Task prompt: Return exactly the lines below, starting with the one that has "descriptions, instructional videos, interactive" and going on through the one that has "decisions. Our expertise".

[Record excerpts Boundary: Start]

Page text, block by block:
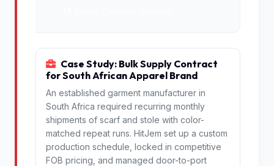
Case Study: Bulk Supply Contract
for South African Apparel Brand
An established garment manufacturer in
South Africa required recurring monthly
shipments of scarf and stole with color-
matched repeat runs. HitJem set up a custom
production schedule, locked in competitive
FOB pricing, and managed door-to-port
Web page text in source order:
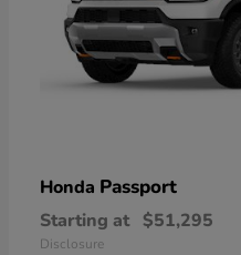
Honda Passport
Starting at $51,295
Disclosure
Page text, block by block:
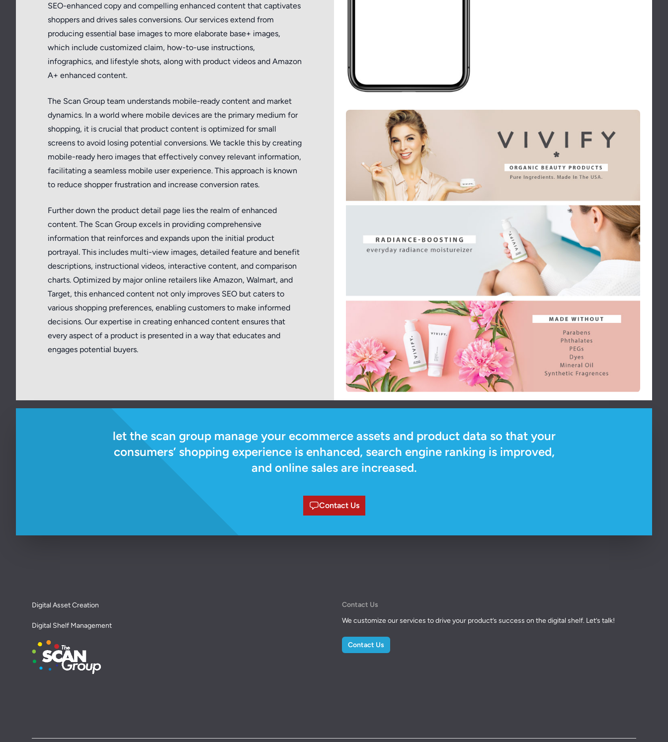
SEO-enhanced copy and compelling enhanced content that captivates
shoppers and drives sales conversions. Our services extend from
producing essential base images to more elaborate base+ images,
which include customized claim, how-to-use instructions,
infographics, and lifestyle shots, along with product videos and Amazon
A+ enhanced content.
The Scan Group team understands mobile-ready content and market
dynamics. In a world where mobile devices are the primary medium for
shopping, it is crucial that product content is optimized for small
screens to avoid losing potential conversions. We tackle this by creating
mobile-ready hero images that effectively convey relevant information,
facilitating a seamless mobile user experience. This approach is known
to reduce shopper frustration and increase conversion rates.
Further down the product detail page lies the realm of enhanced
content. The Scan Group excels in providing comprehensive
information that reinforces and expands upon the initial product
portrayal. This includes multi-view images, detailed feature and benefit
descriptions, instructional videos, interactive content, and comparison
charts. Optimized by major online retailers like Amazon, Walmart, and
Target, this enhanced content not only improves SEO but caters to
various shopping preferences, enabling customers to make informed
decisions. Our expertise in creating enhanced content ensures that
every aspect of a product is presented in a way that educates and
engages potential buyers.
let the scan group manage your ecommerce assets and product data so that your
consumers’ shopping experience is enhanced, search engine ranking is improved,
and online sales are increased.
Contact Us
Digital Asset Creation
Digital Shelf Management
Contact Us
We customize our services to drive your product’s success on the digital shelf. Let’s talk!
Contact Us
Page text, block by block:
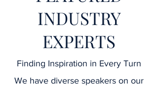
INDUSTRY
EXPERTS
Finding Inspiration in Every Turn
We have diverse speakers on our
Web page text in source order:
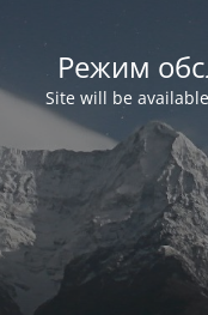
Режим
Site will be

[Record excerpts Boundary: End]

Reply to the exercise:
descriptions, instructional videos, interactive content, and comparison
charts. Optimized by major online retailers like Amazon, Walmart, and
Target, this enhanced content not only improves SEO but caters to
various shopping preferences, enabling customers to make informed
decisions. Our expertise in creating enhanced content ensures that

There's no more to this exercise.